= Lynne Biddulph =

English long-distance cyclist (born 1960s)

Lynne E. A. Biddulph (born 1968 or 1969) is an English long-distance cyclist who has broken three endurance cycling records.

==Records==
In 2000, she (as L.E.A. Taylor) and Andy Wilkinson rode a tandem bicycle from Land's End to John o' Groats (LEJOG) in 2 days, 3 hours, 19 minutes and 23 seconds, which as of June 2023 is still the record time for a mixed tandem.
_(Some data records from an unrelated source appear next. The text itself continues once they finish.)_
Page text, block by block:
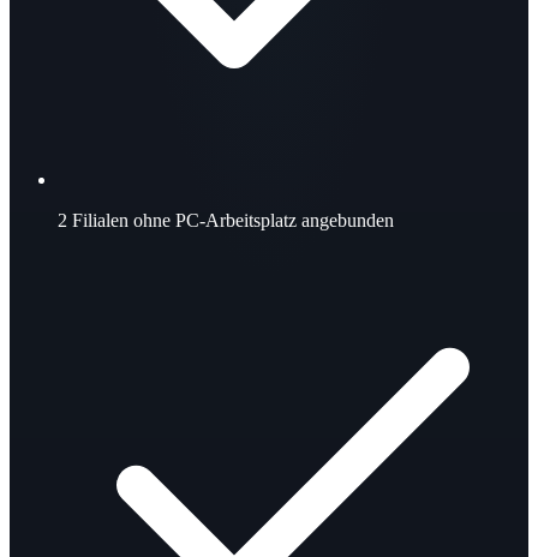
2 Filialen ohne PC-Arbeitsplatz angebunden
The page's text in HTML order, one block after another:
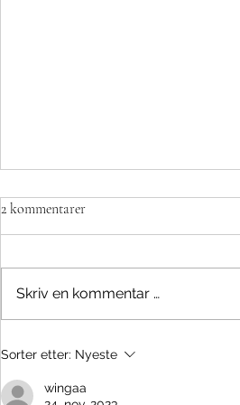
2 kommentarer
Skriv en kommentar …
Sorter etter: Nyeste
wingaa
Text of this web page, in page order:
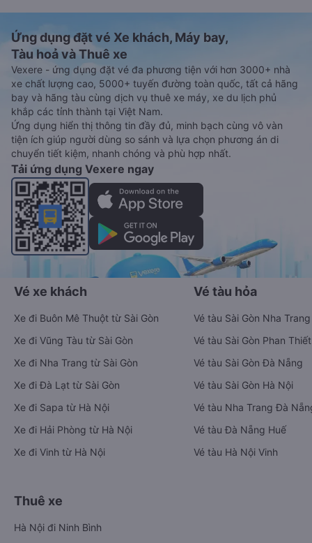
Ứng dụng đặt vé Xe khách, Máy bay,
Tàu hoả và Thuê xe
Vexere - ứng dụng đặt vé đa phương tiện với hơn 3000+ nhà
xe chất lượng cao, 5000+ tuyến đường toàn quốc, tất cả hãng
bay và hãng tàu cùng dịch vụ thuê xe máy, xe du lịch phủ
khắp các tỉnh thành tại Việt Nam.
Ứng dụng hiển thị thông tin đầy đủ, minh bạch cùng vô vàn
tiện ích giúp người dùng so sánh và lựa chọn phương án di
chuyển tiết kiệm, nhanh chóng và phù hợp nhất.
Tải ứng dụng Vexere ngay
Vé xe khách
Xe đi Buôn Mê Thuột từ Sài Gòn
Xe đi Vũng Tàu từ Sài Gòn
Xe đi Nha Trang từ Sài Gòn
Xe đi Đà Lạt từ Sài Gòn
Xe đi Sapa từ Hà Nội
Xe đi Hải Phòng từ Hà Nội
Xe đi Vinh từ Hà Nội
Vé tàu hỏa
Vé tàu Sài Gòn Nha Trang
Vé tàu Sài Gòn Phan Thiết
Vé tàu Sài Gòn Đà Nẵng
Vé tàu Sài Gòn Hà Nội
Vé tàu Nha Trang Đà
Vé tàu Đà Nẵng Huế
Vé tàu Hà Nội Vinh
Thuê xe
Hà Nội đi Ninh Bình
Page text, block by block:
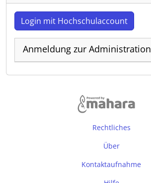
Login mit Hochschulaccount
Anmeldung zur Administration
Rechtliches
Über
Kontaktaufnahme
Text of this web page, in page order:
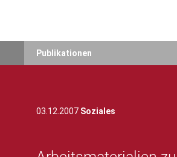
Publikationen
03.12.2007 Soziales
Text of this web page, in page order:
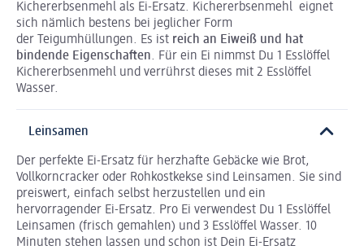
Kichererbsenmehl als Ei-Ersatz. Kichererbsenmehl eignet
sich nämlich bestens bei jeglicher Form
der Teigumhüllungen. Es ist reich an Eiweiß und hat
bindende Eigenschaften. Für ein Ei nimmst Du 1 Esslöffel
Kichererbsenmehl und verrührst dieses mit 2 Esslöffel
Wasser.
Leinsamen
Der perfekte Ei-Ersatz für herzhafte Gebäcke wie Brot,
Vollkorncracker oder Rohkostkekse sind Leinsamen. Sie sind
preiswert, einfach selbst herzustellen und ein
hervorragender Ei-Ersatz. Pro Ei verwendest Du 1 Esslöffel
Leinsamen (frisch gemahlen) und 3 Esslöffel Wasser. 10
Minuten stehen lassen und schon ist Dein Ei-Ersatz
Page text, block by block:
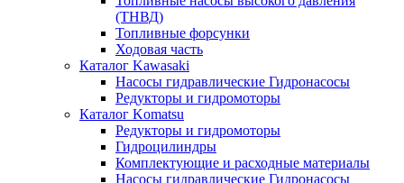
(ТНВД)
Топливные форсунки
Ходовая часть
Каталог Kawasaki
Насосы гидравлические Гидронасосы
Редукторы и гидромоторы
Каталог Komatsu
Редукторы и гидромоторы
Гидроцилиндры
Комплектующие и расходные материалы
Насосы гидравлические Гидронасосы
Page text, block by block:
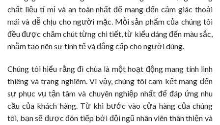
chất liệu tỉ mỉ và an toàn nhất để mang đến cảm giác thoải
mái và dễ chịu cho người mặc. Mỗi sản phẩm của chúng tôi
đều được chăm chút từng chi tiết, từ kiểu dáng đến màu sắc,
nhằm tạo nên sự tinh tế và đẳng cấp cho người dùng.
Chúng tôi hiểu rằng đi chùa là một hoạt động mang tính linh
thiêng và trang nghiêm. Vì vậy, chúng tôi cam kết mang đến
sự phục vụ tận tâm và chuyên nghiệp nhất để đáp ứng nhu
cầu của khách hàng. Từ khi bước vào cửa hàng của chúng
tôi, bạn sẽ được đón tiếp bởi đội ngũ nhân viên thân thiện và
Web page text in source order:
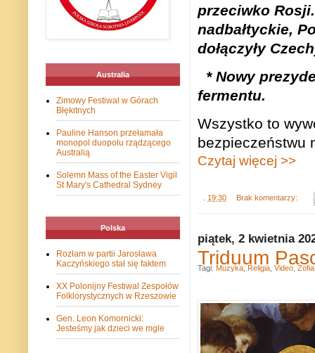
przeciwko
nadbałtyckie,
dołączyły
* Nowy
fermentu.
Wszystko to
bezpieczeństwu
Czytaj więcej >>
19:30 Brak komentarzy:
piątek, 2 kwietnia
Triduum
Tagi: Muzyka Religia Video
Australia
Zimowy Festiwal w Górach
Błękitnych
Pauline Hanson przełamała
monopol duopolu rządzącego
Australią
Solemn Mass of the Easter Vigil
St Mary's Cathedral Sydney
Polska
Rozłam w partii Jarosława
Kaczyńskiego stał się faktem
XX Polonijny Festiwal Zespołów
Folklorystycznych w Rzeszowie
Gen. Leon Komornicki:
Jesteśmy jak dzieci we mgle
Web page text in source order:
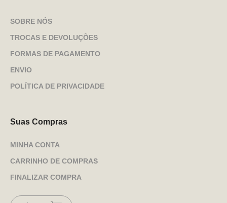
SOBRE NÓS
TROCAS E DEVOLUÇÕES
FORMAS DE PAGAMENTO
ENVIO
POLÍTICA DE PRIVACIDADE
Suas Compras
MINHA CONTA
CARRINHO DE COMPRAS
FINALIZAR COMPRA
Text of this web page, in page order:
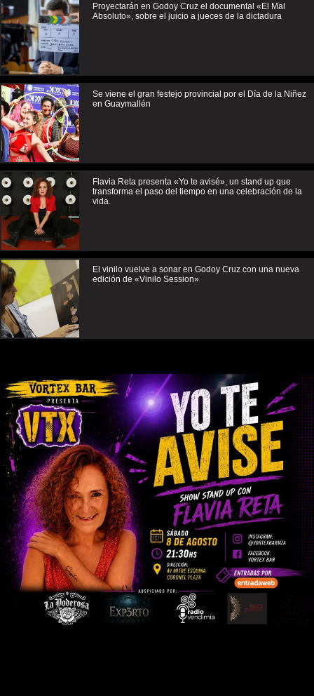
Proyectarán en Godoy Cruz el documental «El Mal
Absoluto», sobre el juicio a jueces de la dictadura
Se viene el gran festejo provincial por el Día de la Niñez
en Guaymallén
Flavia Reta presenta «Yo te avisé», un stand up que
transforma el paso del tiempo en una celebración de la
vida.
El vinilo vuelve a sonar en Godoy Cruz con una nueva
edición de «Vinilo Session»
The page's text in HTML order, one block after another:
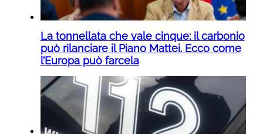
La tonnellata che vale cinque: il carbonio
può rilanciare il Piano Mattei. Ecco come
l’Europa può farcela
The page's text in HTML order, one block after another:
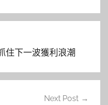
住下一波獲利浪潮
Next Post
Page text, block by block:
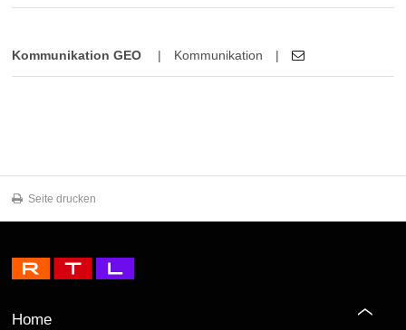
Kommunikation GEO | Kommunikation |
Seite drucken
Home
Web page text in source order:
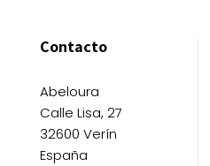
Contacto
Abeloura
Calle Lisa, 27
32600 Verín
España
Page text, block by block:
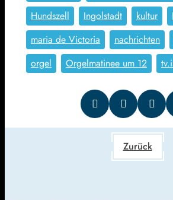
Hundszell
Ingolstadt kultur
maria de Victoria
nachrichten
orgel
Orgelmatinee um 12
Zurück
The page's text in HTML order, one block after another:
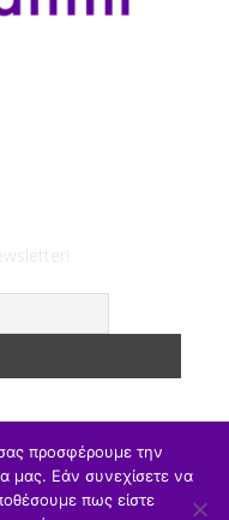
Β/θμια
Γ/θμια
προσφέρουμε την
μας. Εάν συνεχίσετε να
πως είστε

She broke the LEJOG record for a female solo cyclist in 2000 and again in 2002 with a time of 2 days, 4 hours, 45 minutes, 11 seconds the latter record being unbroken for 19 years until Christina Mackenzie completed it in July 2021 in 2 days, 3 hours, 5 minutes and 27 seconds. Later in 2002, she broke the female record for the fastest 1,000 mi with a time of 2 days, 16 hours, 38 mins, which as of June 2023 remains unbroken.

==Awards==
In 2021, she was awarded a "Special" Bidlake Award, the citation reading: "For remarkably setting RRA 'Land's End to John O'Groats' solo records during both 2001 and 2002 and continuing on in 2002 to also take the 1,000 mile record"

==Events, team, and other activity==
She has been placed in other events, including 10-mile races, 12 and 24-hour events, and in 2019, she won gold in the women's pursuit (age 45–54) team at the World Masters Track Cycling Championships. Her personal best for distance covered in 24 hours is 459 miles.

Biddulph works in a bicycle shop in Cannock, Staffordshire. She is a member of the BorntoBike cycling racing team.